In this blog, I will be teaching you how you can solve a differential equation with the help of Taylors series. 

Before we could dive into solving differential equations, lets rewid some points about Taylor series.

Taylors Series Formula

\(f(x) = f(a) + f'(a)(x-a) + \frac{f''(a)}{2!}(x-a)^2 + \frac{f'''(a)}{3!}(x-a)^3 + \ldots\)

* The Taylor series provides an approximation of the function near the point a, and the accuracy of the approximation depends on how many terms are used.

Lets Learn How to Solve a Differential Equation using Taylors Series 

How to Solve a Differential Equation using Taylors Series 

Q. Approximate the solution of y' = x - y² , ( y = 1 when x = 0 ) . Find y when x = 0.1 using first four terms of Taylor series. 

Solution:

To approximate the solution of the differential equation \( y' = x - y^2 \), with \( y = 1 \) when \( x = 0 \), using the first four terms of the Taylor series, we can follow these steps:

* Find the first three derivatives of the function \( y(x) \). since up to four terms of Taylor series we need three derivatives.

 * Evaluate these derivatives at the point \( x = 0 \) and \( y = 1 \).

 * Substitute these values into the Taylor series formula.

 * Use the Taylor series to approximate \( y(0.1) \).


The given differential equation is \( y' = x - y^2 \).

The Taylor series expansion for \( y(x) \) around \( x = 0 \) is given by:

\(y(x) = y(0) + y'(0) x + \frac{y''(0)}{2!} x^2 + \frac{y'''(0)}{3!} x^3 + \ldots\)

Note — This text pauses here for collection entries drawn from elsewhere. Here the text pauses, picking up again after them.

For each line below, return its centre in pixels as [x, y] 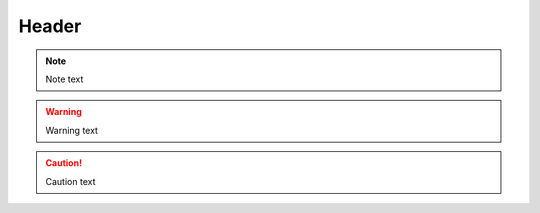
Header [50, 26]
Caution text [70, 181]
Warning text [72, 130]
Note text [64, 79]
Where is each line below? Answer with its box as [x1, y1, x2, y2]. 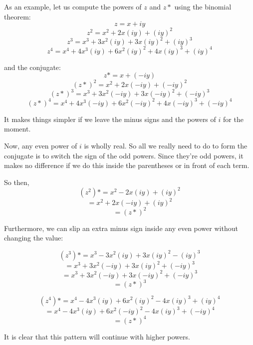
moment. [4, 123, 31, 134]
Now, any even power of [4, 140, 77, 150]
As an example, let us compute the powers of [4, 1, 142, 11]
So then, [4, 176, 29, 187]
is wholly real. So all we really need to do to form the [84, 140, 248, 150]
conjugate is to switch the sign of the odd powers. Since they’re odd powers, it [4, 150, 244, 160]
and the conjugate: [4, 61, 61, 72]
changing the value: [4, 232, 63, 243]
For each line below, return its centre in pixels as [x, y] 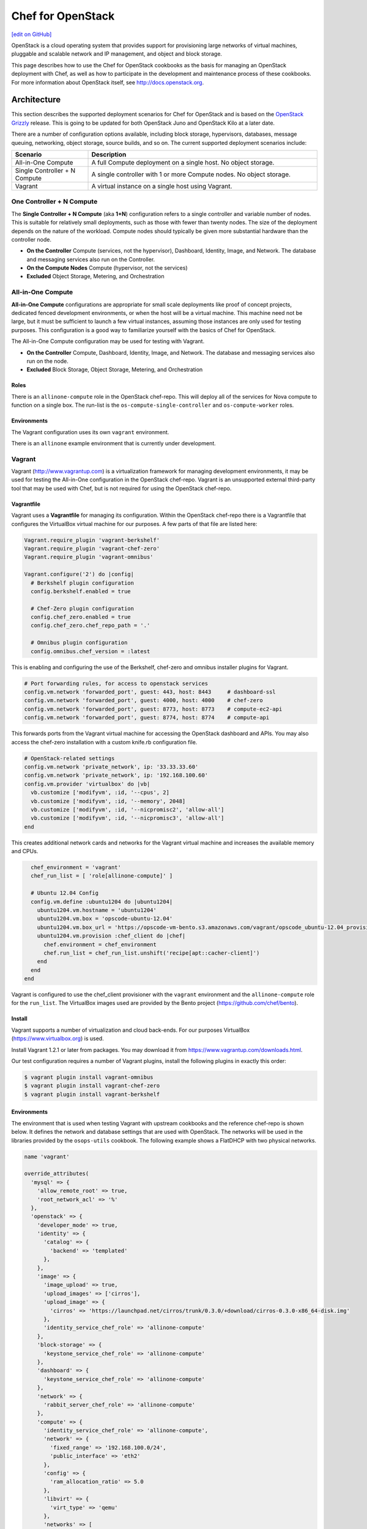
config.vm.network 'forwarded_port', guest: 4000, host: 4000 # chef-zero [143, 701]
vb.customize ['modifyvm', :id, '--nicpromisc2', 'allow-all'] [128, 809]
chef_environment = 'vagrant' [76, 868]
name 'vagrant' [47, 1157]
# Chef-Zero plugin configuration [83, 608]
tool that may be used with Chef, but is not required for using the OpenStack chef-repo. [121, 488]
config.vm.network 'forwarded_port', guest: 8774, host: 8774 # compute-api [147, 718]
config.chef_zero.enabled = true [81, 617]
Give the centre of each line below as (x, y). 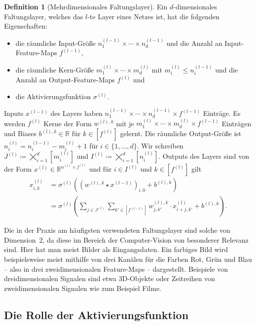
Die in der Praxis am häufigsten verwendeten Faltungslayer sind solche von (117, 230)
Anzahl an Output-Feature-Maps (65, 80)
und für (100, 169)
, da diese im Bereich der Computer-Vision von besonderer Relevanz (146, 239)
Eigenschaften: (26, 26)
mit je (125, 123)
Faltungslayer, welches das (44, 16)
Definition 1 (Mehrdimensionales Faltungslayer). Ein (86, 6)
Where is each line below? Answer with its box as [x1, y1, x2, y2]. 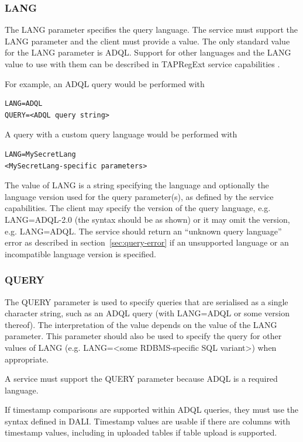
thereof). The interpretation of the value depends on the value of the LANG [5, 318, 277, 330]
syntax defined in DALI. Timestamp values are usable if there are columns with [5, 415, 291, 427]
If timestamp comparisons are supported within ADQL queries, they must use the [5, 403, 298, 416]
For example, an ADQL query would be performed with [5, 77, 205, 89]
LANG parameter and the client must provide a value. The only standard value [5, 34, 290, 47]
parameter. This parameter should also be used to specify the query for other [5, 330, 282, 342]
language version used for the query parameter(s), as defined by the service [5, 190, 274, 202]
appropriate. [5, 353, 49, 365]
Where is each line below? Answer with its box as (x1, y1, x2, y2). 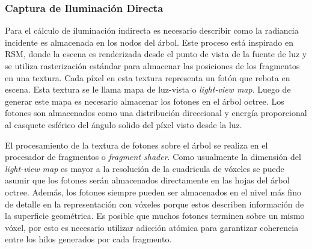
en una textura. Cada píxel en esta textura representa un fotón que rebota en (5, 71, 290, 84)
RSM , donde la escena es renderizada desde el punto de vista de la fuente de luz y (5, 48, 307, 60)
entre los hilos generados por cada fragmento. (5, 233, 172, 245)
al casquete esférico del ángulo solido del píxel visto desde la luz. (5, 118, 242, 131)
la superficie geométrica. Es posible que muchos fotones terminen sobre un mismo (5, 209, 305, 222)
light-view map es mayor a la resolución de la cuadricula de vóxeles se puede (5, 162, 284, 174)
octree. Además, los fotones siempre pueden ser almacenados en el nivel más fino (5, 185, 301, 198)
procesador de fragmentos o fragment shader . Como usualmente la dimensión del (5, 150, 301, 163)
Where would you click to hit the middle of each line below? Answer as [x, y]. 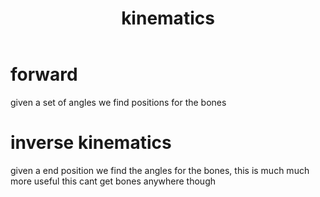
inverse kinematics [91, 143]
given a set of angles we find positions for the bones [118, 102]
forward [44, 74]
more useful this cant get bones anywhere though [113, 181]
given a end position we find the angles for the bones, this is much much [160, 170]
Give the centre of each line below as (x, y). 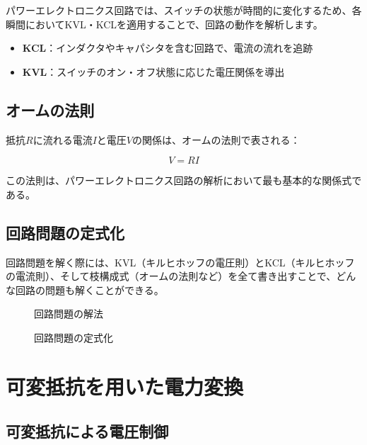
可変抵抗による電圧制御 (87, 431)
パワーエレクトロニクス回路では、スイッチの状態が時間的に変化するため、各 (184, 10)
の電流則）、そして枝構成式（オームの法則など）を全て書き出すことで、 (171, 276)
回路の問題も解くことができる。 (89, 289)
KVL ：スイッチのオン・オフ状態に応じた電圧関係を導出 (153, 71)
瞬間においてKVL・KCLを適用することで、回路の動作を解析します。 (164, 24)
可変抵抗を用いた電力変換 (125, 386)
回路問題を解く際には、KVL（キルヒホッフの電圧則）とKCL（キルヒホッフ (180, 262)
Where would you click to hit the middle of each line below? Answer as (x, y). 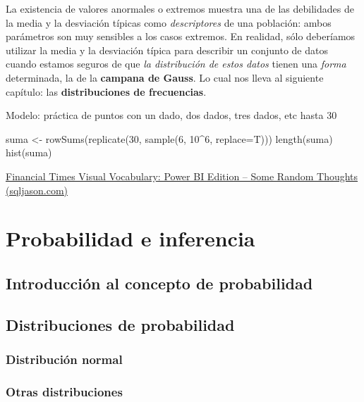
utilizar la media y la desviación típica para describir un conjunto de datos (167, 50)
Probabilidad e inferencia (131, 238)
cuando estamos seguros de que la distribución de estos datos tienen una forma (176, 64)
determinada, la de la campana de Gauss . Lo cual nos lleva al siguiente (165, 77)
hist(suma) (29, 152)
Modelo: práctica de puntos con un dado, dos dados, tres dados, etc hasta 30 (171, 115)
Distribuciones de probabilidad (120, 324)
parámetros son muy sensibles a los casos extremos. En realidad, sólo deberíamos (181, 36)
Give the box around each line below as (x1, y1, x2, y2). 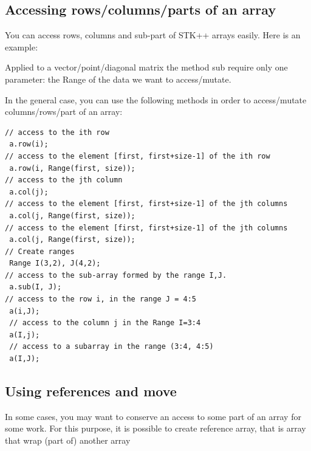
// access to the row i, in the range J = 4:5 (5, 295, 196, 304)
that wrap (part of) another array (5, 434, 131, 447)
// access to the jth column (5, 176, 123, 185)
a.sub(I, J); (9, 283, 62, 292)
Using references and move (5, 382, 177, 401)
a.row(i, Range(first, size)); (9, 164, 135, 173)
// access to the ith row (5, 128, 109, 137)
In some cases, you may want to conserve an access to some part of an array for (5, 410, 301, 422)
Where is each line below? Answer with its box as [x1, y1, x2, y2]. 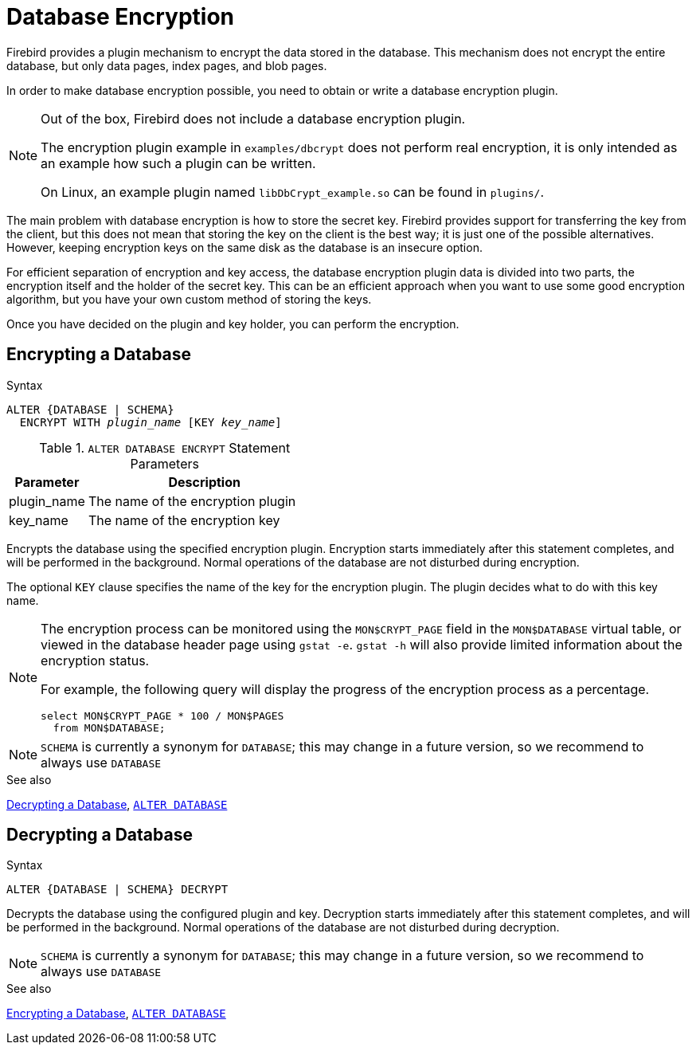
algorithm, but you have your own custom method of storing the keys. [6, 292, 372, 306]
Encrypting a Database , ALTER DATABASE [6, 1006, 226, 1021]
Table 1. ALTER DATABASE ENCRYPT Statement [39, 439, 291, 456]
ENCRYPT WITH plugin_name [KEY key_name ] [19, 415, 282, 429]
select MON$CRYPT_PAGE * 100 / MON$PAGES [41, 709, 284, 722]
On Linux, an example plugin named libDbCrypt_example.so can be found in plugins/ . [41, 183, 544, 200]
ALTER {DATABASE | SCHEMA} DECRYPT [6, 883, 229, 896]
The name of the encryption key [88, 512, 280, 528]

First, let's find the first three derivatives of \( y(x) \) with respect to \( x \):

\(y' = x- y^2\)

\( y'' = 1 - 2y. y'\)

\( y''' = -2\{{y'}^2 + y. y''\}\)


Now, evaluate these derivatives at \( x = 0 \) and \( y = 1 \):


\(y'(0) = 0 - y(0)^2 = 0 - 1^2 = -1  \)

\(y''(0) = 1 - 2.y(0) . y'(0) = 1 - 2.1.(-1) = 1+2 = 3 \)

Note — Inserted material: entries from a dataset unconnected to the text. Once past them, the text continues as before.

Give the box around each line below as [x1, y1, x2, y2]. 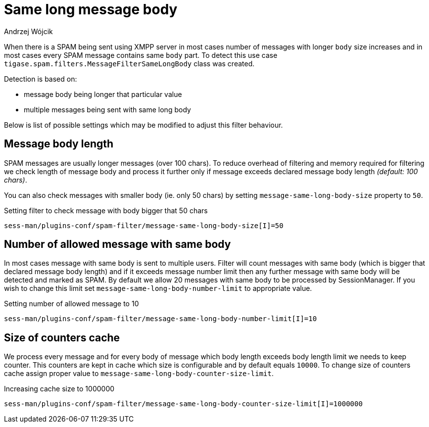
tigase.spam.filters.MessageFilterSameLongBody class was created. [4, 59, 255, 68]
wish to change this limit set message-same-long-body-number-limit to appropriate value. [4, 284, 312, 293]
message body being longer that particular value [24, 90, 182, 98]
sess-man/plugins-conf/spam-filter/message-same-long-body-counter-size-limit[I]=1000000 [4, 400, 363, 408]
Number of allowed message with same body [4, 238, 231, 251]
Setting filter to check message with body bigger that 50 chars [4, 206, 208, 215]
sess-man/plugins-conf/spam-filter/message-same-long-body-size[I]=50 [4, 221, 284, 230]
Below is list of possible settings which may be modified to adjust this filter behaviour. [4, 120, 283, 129]
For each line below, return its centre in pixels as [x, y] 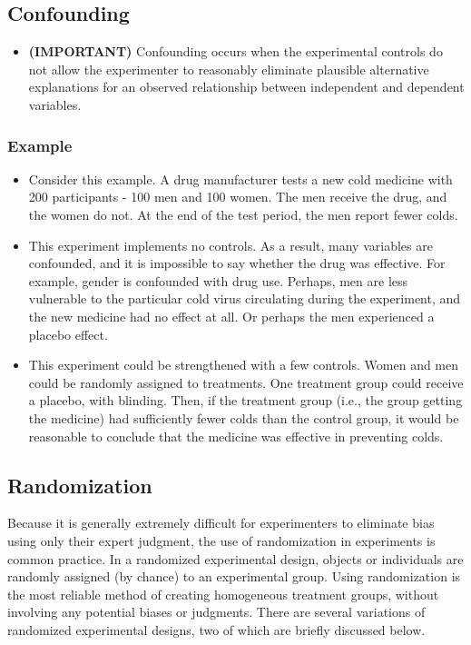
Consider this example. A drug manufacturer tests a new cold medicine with [240, 179]
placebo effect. [68, 334]
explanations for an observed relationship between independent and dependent [246, 87]
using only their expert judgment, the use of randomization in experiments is [221, 540]
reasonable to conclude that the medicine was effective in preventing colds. [236, 436]
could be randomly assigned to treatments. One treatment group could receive [246, 382]
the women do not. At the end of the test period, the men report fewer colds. [243, 214]
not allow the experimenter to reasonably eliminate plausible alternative [229, 69]
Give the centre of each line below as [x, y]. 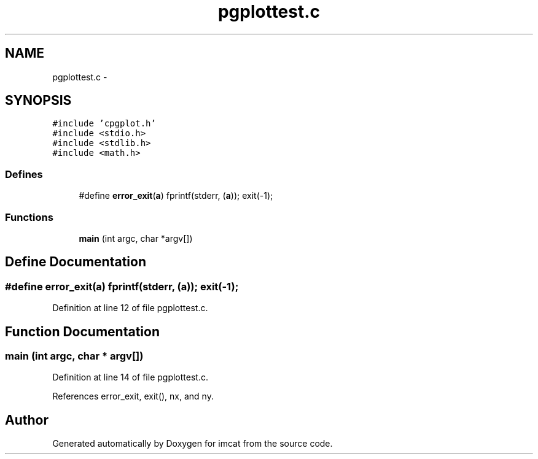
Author [27, 420]
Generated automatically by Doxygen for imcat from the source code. [193, 444]
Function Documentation [82, 331]
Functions [29, 217]
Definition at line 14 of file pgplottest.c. [130, 377]
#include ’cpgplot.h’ [104, 124]
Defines [24, 174]
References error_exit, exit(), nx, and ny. [133, 396]
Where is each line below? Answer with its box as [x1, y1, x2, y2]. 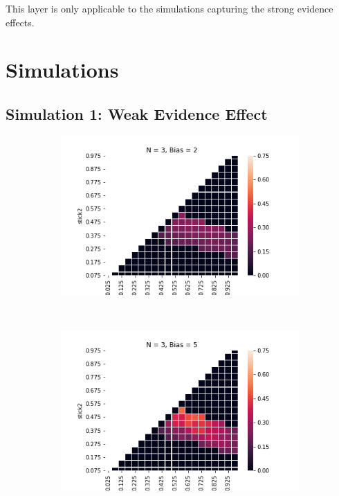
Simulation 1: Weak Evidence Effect [6, 103, 268, 124]
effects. [6, 15, 35, 29]
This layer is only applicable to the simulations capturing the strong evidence [6, 1, 333, 15]
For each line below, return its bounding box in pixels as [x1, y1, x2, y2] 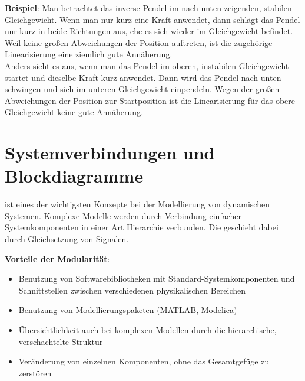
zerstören [18, 366, 52, 379]
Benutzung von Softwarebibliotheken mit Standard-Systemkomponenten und [18, 272, 295, 285]
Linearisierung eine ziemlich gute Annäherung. [5, 48, 173, 60]
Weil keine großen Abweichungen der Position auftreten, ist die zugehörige [5, 36, 273, 48]
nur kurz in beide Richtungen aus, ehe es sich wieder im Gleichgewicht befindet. [5, 25, 293, 37]
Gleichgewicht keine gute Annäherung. [5, 106, 144, 118]
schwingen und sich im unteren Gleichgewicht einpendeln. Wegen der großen [5, 83, 280, 95]
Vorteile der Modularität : [5, 252, 110, 265]

\(y'''(0) = -2\{y'(0)^2 +y(0). y''(0)\} = -2 \{-1^2 + 1.3\} = -8\)


Substituting these values into the Taylor series formula, we get:


\(y(x) = y(a) + y'(a)(x-a) + \frac{y''(a)}{2!}(x-a)^2 + \frac{y'''(a)}{3!}(x-a)^3 + \ldots\)

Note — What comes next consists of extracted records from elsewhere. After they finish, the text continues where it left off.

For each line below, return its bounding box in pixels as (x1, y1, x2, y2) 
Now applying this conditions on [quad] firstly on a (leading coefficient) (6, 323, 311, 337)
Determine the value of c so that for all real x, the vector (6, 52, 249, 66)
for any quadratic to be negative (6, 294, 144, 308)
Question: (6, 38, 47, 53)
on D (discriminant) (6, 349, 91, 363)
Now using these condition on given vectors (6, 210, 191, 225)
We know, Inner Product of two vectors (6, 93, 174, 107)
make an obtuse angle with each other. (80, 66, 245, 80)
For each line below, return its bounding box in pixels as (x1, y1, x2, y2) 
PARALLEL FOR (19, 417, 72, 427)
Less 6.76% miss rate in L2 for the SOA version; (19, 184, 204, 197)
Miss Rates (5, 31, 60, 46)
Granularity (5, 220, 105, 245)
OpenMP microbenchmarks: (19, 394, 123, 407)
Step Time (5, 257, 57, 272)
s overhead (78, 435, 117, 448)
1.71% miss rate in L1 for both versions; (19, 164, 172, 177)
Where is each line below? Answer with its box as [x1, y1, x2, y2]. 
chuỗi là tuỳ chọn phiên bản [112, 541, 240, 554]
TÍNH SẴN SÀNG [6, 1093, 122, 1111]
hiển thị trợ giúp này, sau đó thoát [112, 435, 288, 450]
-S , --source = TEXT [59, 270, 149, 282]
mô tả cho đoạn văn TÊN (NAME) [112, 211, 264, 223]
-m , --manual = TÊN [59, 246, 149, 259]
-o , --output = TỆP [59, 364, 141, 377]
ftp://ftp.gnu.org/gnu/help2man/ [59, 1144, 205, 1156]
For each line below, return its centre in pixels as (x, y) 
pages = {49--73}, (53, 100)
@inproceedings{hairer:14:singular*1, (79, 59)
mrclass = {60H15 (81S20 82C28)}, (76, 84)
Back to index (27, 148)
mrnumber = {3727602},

\(= y(0) + y'(0)(x-0) + \frac{y''(0)}{2!}(x-0)^2 + \frac{y'''(0)}{3!}(x-0)^3 + \ldots\)

\(= 1 + (-1).x + \frac{3}{2!}x^2 + \frac{-8}{3!}x^3 \)

\(= 1 + -x + \frac{3}{2}x^2 + \frac{-4}{3}x^3 \)

Which is the required equation.


Lets find the value of y(0.1),

Now, to approximate \( y(0.1) \), substitute \( x = 0.1 \) into the Taylor series:

\(y(0.1) = 1 + -0.1 + \frac{3}{2}0.1^2 + \frac{-4}{3}0.1^3  = 0.9136\)


Therefore, the approximate value of \( y(0.1) \) using the first four terms of the Taylor series is \( 0.9136 \).